On 01/25/2015 08:16 PM, Watson Ladd wrote:
> On Sun, Jan 25, 2015 at 1:35 PM, Andrey Jivsov <crypto@brainhub.org> wrote:
>> On 01/21/2015 05:39 PM, Watson Ladd wrote:
>>>
>>> On Wed, Jan 21, 2015 at 1:04 AM, Andrey Jivsov <crypto@brainhub.org>
>>> wrote:
>>>>
>>>> On 01/19/2015 04:20 PM, Watson Ladd wrote:
>>>>>
>>>>> And once again, the Montgomery ladder is extremely small in codesize,
>>>>> one the field operations are implemented. Or is there some other
>>>>> benefit I don't understand you are thinking of?
>>>>
>>>>
>>>> The benefits of using extended twisted Edwards coordinates would be:
>>>>
>>>> * An order of magnitude faster key generation (this is a part of
>>>> signature
>>>> generation or ECDH ephemeral key generation)
>>>> * Ability to add points (needed for signatures and many other protocols)
>>>> * The same code can do what Montgomery ladder does (variable case
>>>> scalarmult) at the same speed.
>>>>
>>>> It plausible that a library that needs more then ECDH variable base
>>>> scalarmult would implement the above operations without the Montgomery
>>>> ladder.
>>>>
>>>> However, if there there is a penalty to recover 'y', that unified
>>>> implementation is less likely to happen.
>>>
>>> And the cost here is what? Note that your first bullet point is false:
>>> the comb method on twisted Edwards can deliver a point on a Montgomery
>>> curve, with minimal change in performance. I agree we would be using
>>> twisted Edwards for signatures and protocols that require addition
>>> (although Mike Hamburg has some ideas on safer point formats, based on
>>> Jacobi quartics). But that doesn't mean we should use the same method
>>> for ECDH: there are security advantages which your proposal doesn't
>>> have.
>>>
>>> Once again this got discussed extensively over the summer.
>>
>>
>> You are proposing to use a Montgomery ladder for second flight of ECDH
>> (variable base). There is a benefit of simplicity of code here and
>> protection against timing attacks for free, but not much of performance.
>> This makes sense.
>>
>> The first flight of ECDH (fixed-base) is too slow with same implementation
>> used for variable base (or any key generation), and so you propose to use a
>> discussed over the summer idea to have another type of Montgomery ladder
>> (which I couldn't locate). It won't be as simple as the first Montgomery
>> ladder and it will probably be more complex as a simple ~20 additions of
>> points from a pre-computed read-only table.
>
> Let's look at actual performance numbers, and consider what the
> algorithm actually is.
>
> First performance http://bench.cr.yp.to/results-dh.html The Curve25519
> implementation presented there outperforms a rather optimized P256
> implementation even if we just use the Montgomery ladder for fixed
> based exponentiation.

Yes, but P256 is not a subject this this thread.

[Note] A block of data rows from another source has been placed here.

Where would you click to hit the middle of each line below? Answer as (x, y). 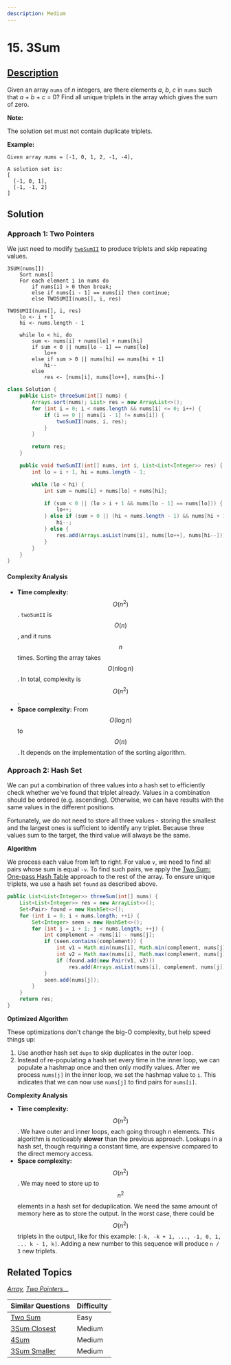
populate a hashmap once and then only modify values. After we (109, 1067)
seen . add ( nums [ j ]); (71, 980)
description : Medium (37, 13)
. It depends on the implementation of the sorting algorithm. (101, 752)
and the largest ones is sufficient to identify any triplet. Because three (106, 828)
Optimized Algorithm (38, 1018)
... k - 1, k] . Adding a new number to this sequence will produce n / (118, 1243)
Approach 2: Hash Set (45, 770)

( For P256 v.s. Curve25519+Montgomery I timed that in
https://www.ietf.org/mail-archive/web/cfrg/current/msg05211.html and 
http://www.ietf.org/mail-archive/web/cfrg/current/msg05251.html : up to 
65% faster )

> But we can do better via precomputation: what is the algorithm that
> lets us do this? Well, we can compute the multiplication in Edwards
> form and evaluate the isomorphism or isogeny to Montgomery form. This
> was already spelled out January 6th, in Mike Hamburg's email.

I think this will have a ~10% performance penalty due to y missing.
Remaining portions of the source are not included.